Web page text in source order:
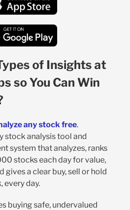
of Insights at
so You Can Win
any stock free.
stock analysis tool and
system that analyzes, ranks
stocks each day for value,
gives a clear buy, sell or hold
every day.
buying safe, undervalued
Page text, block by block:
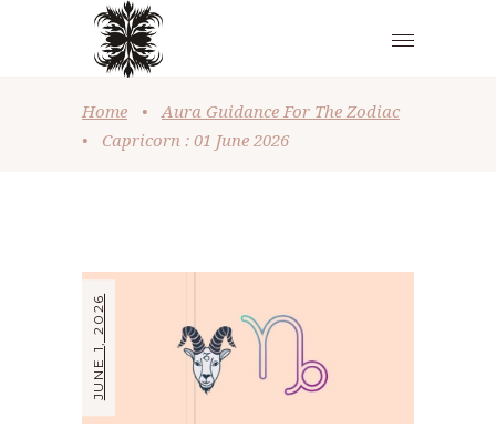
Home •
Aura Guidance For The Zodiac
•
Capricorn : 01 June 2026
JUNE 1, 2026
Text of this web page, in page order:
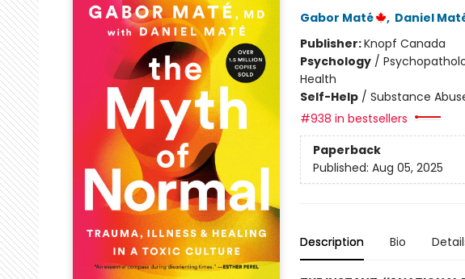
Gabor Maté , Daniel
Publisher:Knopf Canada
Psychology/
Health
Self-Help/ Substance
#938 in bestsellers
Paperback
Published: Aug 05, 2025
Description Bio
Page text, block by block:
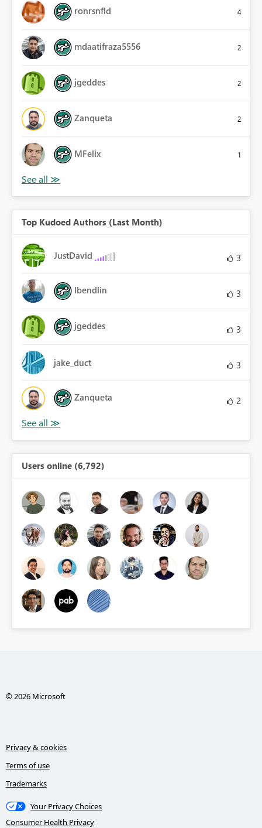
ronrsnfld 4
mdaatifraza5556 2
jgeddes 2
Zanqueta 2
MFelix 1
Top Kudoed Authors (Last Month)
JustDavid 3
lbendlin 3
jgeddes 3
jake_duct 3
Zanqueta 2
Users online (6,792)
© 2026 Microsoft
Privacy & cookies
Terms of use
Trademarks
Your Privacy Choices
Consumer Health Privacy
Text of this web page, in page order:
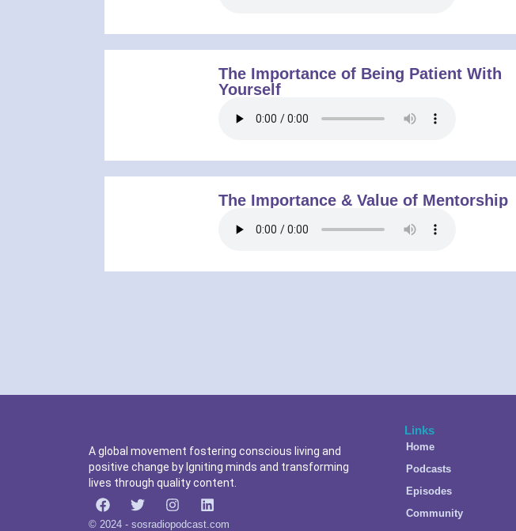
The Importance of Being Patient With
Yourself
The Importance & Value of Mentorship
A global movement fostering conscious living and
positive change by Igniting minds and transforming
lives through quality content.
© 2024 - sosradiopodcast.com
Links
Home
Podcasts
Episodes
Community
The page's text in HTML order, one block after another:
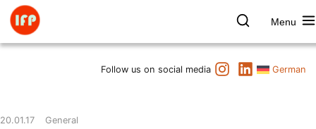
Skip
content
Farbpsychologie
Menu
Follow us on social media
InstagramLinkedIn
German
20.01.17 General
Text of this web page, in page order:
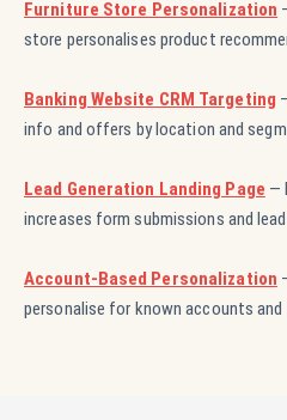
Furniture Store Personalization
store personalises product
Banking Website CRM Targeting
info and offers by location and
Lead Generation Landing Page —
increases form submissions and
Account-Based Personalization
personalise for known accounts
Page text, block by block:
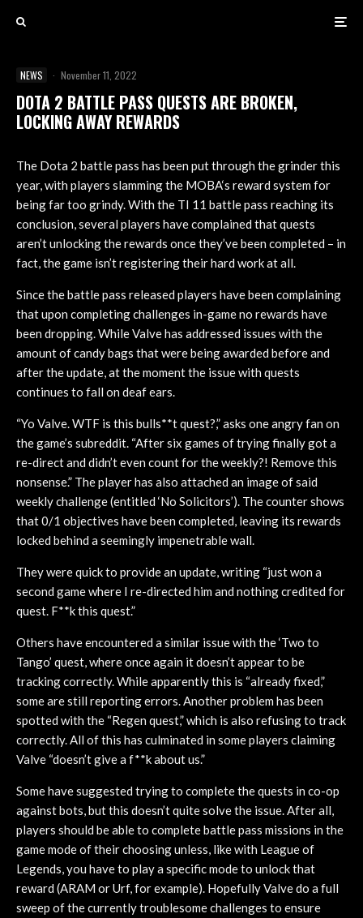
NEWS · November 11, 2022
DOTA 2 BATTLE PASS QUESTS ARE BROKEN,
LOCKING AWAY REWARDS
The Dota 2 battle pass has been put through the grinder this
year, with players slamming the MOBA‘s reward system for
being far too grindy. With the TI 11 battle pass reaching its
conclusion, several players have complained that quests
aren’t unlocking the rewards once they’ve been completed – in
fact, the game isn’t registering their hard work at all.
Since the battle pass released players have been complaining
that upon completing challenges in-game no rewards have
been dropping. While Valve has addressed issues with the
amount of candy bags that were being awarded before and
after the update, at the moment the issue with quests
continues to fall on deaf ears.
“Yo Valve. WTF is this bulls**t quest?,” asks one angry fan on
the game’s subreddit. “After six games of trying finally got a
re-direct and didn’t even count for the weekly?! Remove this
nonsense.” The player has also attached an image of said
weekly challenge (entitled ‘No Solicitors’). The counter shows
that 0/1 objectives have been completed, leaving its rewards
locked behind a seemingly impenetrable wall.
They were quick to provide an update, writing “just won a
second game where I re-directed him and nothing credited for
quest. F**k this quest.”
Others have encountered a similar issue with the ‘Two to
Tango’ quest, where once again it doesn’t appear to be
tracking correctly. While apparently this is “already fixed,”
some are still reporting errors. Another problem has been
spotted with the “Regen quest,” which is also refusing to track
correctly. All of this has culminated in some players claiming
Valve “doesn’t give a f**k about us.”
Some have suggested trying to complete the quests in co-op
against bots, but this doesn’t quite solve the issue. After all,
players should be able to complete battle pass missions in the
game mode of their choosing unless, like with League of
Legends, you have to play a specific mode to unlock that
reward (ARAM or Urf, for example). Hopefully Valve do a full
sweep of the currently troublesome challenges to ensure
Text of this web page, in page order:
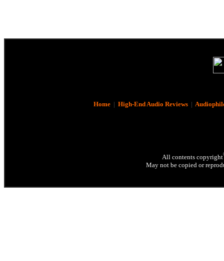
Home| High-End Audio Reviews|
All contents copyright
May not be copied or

-----

_Work to be completed_.
Copy task for the entries above: every line with the string "update".

_Answer area_.
after the update, at the moment the issue with quests
They were quick to provide an update, writing “just won a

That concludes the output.